Repeat exactly the opening lines of the records, ending with the line that contains "(todo: script this!) (31, 122)".

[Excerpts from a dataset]
= Beginning of Section =

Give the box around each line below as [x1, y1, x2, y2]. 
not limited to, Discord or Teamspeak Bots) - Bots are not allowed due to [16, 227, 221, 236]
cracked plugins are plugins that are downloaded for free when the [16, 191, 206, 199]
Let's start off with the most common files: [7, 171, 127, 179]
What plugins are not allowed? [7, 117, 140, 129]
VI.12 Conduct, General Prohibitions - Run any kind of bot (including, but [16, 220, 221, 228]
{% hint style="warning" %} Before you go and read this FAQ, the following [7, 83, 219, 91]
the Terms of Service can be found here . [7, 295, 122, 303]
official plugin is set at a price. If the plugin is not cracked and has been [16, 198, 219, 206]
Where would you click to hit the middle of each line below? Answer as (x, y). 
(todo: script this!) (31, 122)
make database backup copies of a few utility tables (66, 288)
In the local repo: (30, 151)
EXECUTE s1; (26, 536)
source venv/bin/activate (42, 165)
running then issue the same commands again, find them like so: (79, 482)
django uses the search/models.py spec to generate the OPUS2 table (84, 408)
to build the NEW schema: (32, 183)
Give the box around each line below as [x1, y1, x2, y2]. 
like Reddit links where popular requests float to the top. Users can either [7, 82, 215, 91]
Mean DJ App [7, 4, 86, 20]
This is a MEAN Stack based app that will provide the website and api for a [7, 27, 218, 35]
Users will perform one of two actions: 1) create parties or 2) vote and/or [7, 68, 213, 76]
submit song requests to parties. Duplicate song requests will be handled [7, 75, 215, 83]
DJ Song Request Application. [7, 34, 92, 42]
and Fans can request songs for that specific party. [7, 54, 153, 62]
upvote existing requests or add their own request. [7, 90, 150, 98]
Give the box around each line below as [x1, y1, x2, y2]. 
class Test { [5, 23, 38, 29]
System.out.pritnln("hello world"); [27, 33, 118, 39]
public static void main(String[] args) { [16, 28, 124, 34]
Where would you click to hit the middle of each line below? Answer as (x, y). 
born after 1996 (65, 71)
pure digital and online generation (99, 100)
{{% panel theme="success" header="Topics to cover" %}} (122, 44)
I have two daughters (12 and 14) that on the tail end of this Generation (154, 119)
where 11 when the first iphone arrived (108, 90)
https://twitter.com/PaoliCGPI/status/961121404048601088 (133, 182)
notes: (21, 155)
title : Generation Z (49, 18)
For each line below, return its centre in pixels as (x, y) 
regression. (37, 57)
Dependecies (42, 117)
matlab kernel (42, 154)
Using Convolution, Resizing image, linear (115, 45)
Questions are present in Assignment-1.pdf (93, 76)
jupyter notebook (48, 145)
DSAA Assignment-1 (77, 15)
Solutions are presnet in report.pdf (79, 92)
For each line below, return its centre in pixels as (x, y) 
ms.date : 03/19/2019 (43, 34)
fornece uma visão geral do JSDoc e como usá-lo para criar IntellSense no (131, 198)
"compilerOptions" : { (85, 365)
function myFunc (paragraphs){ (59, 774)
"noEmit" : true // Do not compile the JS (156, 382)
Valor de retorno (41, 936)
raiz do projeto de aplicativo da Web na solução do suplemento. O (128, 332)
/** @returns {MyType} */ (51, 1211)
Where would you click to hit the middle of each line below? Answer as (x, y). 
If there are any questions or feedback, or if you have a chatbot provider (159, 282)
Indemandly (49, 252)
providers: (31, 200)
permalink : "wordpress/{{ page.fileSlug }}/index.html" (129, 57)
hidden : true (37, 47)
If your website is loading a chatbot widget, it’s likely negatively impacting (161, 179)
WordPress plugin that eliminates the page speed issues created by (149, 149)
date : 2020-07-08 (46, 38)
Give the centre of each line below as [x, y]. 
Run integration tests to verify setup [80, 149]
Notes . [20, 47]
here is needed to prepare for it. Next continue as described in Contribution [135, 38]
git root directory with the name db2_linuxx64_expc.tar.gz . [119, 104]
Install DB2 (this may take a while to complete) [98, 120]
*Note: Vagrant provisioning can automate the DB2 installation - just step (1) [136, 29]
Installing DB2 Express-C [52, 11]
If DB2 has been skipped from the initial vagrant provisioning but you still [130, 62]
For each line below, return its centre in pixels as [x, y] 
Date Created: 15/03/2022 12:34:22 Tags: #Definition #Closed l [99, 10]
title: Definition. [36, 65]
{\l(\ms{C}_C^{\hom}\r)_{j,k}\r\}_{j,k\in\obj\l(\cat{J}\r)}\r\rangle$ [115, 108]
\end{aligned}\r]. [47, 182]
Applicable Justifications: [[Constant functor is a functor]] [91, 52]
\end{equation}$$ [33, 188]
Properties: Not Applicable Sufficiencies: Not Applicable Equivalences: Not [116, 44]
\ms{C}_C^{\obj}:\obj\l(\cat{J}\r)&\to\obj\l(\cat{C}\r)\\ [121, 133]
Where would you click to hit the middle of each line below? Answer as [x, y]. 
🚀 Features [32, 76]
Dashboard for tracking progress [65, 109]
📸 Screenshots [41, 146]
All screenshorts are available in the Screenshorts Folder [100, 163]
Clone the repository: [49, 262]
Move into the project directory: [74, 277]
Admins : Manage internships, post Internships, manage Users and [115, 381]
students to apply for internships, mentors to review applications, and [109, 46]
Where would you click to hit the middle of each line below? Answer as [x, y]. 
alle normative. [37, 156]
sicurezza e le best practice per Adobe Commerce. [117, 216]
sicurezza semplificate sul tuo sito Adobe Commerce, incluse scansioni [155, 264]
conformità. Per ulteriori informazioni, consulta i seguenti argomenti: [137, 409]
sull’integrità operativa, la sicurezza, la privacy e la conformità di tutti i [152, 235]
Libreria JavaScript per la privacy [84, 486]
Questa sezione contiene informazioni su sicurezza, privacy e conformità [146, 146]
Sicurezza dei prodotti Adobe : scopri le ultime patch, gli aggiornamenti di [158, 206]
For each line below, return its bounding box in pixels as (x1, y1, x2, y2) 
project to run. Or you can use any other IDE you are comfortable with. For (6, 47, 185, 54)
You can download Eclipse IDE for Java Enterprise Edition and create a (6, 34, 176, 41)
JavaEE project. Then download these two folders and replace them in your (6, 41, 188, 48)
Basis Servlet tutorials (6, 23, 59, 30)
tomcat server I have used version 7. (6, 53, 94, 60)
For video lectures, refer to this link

= End of Section =

_Response below_
Give the box around each line below as [x1, y1, x2, y2]. 
not limited to, Discord or Teamspeak Bots) - Bots are not allowed due to [16, 227, 221, 236]
cracked plugins are plugins that are downloaded for free when the [16, 191, 206, 199]
Let's start off with the most common files: [7, 171, 127, 179]
What plugins are not allowed? [7, 117, 140, 129]
VI.12 Conduct, General Prohibitions - Run any kind of bot (including, but [16, 220, 221, 228]
{% hint style="warning" %} Before you go and read this FAQ, the following [7, 83, 219, 91]
the Terms of Service can be found here . [7, 295, 122, 303]
official plugin is set at a price. If the plugin is not cracked and has been [16, 198, 219, 206]
Where would you click to hit the middle of each line below? Answer as (x, y). 
(todo: script this!) (31, 122)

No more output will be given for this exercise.